Data records:
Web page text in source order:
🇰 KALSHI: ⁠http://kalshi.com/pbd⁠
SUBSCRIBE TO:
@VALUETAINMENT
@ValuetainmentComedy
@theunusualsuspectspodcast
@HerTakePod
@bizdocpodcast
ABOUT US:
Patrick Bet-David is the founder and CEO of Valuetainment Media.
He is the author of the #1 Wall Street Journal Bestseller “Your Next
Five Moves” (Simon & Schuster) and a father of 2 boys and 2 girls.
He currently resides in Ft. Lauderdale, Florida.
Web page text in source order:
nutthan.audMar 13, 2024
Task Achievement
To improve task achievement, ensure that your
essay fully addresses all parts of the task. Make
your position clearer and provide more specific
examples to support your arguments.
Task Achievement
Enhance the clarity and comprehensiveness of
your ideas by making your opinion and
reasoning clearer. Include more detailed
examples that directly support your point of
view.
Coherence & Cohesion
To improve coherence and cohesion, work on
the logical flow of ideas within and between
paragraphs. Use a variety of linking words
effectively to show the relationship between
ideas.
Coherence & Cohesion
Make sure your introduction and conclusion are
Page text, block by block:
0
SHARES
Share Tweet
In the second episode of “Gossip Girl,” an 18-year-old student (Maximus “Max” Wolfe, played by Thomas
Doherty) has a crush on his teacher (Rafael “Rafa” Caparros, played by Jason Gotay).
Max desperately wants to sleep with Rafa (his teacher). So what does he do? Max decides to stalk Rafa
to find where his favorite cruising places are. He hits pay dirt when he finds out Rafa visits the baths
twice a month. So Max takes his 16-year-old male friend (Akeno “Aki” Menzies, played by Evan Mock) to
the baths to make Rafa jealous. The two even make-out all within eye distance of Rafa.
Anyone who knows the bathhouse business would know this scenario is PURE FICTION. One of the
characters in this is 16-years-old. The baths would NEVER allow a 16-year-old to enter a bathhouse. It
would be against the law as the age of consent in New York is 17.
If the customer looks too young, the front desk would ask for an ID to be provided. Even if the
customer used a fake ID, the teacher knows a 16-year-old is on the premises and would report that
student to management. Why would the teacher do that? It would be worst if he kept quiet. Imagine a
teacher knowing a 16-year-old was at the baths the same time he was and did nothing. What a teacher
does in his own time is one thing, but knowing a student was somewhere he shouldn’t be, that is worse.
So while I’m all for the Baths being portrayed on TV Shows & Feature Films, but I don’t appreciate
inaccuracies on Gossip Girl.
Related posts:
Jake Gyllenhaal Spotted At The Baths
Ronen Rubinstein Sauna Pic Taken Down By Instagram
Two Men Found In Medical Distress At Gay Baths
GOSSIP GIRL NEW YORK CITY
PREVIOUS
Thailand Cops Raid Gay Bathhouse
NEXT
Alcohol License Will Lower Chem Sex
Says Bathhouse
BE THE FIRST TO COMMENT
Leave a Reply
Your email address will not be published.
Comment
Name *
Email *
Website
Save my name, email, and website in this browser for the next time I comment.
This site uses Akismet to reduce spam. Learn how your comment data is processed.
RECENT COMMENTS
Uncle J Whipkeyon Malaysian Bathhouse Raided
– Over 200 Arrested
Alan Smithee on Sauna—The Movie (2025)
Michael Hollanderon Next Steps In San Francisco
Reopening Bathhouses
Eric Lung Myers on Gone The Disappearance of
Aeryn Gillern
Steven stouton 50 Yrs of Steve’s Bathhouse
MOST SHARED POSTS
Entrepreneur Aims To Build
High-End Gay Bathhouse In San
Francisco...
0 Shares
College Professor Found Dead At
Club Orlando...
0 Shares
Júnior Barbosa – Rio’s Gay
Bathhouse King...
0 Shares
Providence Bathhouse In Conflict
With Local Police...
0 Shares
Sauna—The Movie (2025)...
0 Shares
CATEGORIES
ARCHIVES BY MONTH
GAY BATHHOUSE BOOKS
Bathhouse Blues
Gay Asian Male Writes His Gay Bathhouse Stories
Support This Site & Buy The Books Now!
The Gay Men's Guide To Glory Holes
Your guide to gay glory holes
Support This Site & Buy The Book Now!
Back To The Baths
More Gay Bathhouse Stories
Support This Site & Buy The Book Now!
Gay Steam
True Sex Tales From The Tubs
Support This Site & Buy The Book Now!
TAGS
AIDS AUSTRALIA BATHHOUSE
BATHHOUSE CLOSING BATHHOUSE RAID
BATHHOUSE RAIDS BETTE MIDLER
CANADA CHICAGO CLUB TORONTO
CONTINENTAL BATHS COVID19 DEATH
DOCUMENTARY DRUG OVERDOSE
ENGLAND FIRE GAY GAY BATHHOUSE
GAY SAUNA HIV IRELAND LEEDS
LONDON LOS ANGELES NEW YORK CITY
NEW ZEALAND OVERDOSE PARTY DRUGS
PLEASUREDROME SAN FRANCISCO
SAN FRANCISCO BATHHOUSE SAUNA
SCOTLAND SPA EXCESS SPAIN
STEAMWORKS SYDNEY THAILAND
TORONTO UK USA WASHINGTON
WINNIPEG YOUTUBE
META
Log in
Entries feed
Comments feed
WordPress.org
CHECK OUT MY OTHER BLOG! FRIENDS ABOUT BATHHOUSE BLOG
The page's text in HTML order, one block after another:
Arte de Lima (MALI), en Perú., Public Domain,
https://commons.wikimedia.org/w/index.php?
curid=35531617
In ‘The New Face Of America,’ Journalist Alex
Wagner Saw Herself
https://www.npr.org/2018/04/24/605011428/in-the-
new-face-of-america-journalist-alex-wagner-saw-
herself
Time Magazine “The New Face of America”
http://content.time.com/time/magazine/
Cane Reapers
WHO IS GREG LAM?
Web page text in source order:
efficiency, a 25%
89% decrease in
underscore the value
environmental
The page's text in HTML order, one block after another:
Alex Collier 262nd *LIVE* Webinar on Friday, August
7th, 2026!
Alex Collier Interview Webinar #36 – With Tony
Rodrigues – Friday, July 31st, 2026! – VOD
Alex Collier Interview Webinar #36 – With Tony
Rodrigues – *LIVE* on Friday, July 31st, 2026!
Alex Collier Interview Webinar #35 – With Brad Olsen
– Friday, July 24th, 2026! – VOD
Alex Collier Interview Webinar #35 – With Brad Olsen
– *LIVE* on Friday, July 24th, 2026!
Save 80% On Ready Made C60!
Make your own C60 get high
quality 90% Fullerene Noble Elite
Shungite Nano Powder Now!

Exercise: Please print exactly the lines from the one containing "Rodrigues – Friday, July 31st, 2026! – VOD" through the last line of the records, both included, and nothing else.

Answer to this exercise:
Rodrigues – Friday, July 31st, 2026! – VOD
Alex Collier Interview Webinar #36 – With Tony
Rodrigues – *LIVE* on Friday, July 31st, 2026!
Alex Collier Interview Webinar #35 – With Brad Olsen
– Friday, July 24th, 2026! – VOD
Alex Collier Interview Webinar #35 – With Brad Olsen
– *LIVE* on Friday, July 24th, 2026!
Save 80% On Ready Made C60!
Make your own C60 get high
quality 90% Fullerene Noble Elite
Shungite Nano Powder Now!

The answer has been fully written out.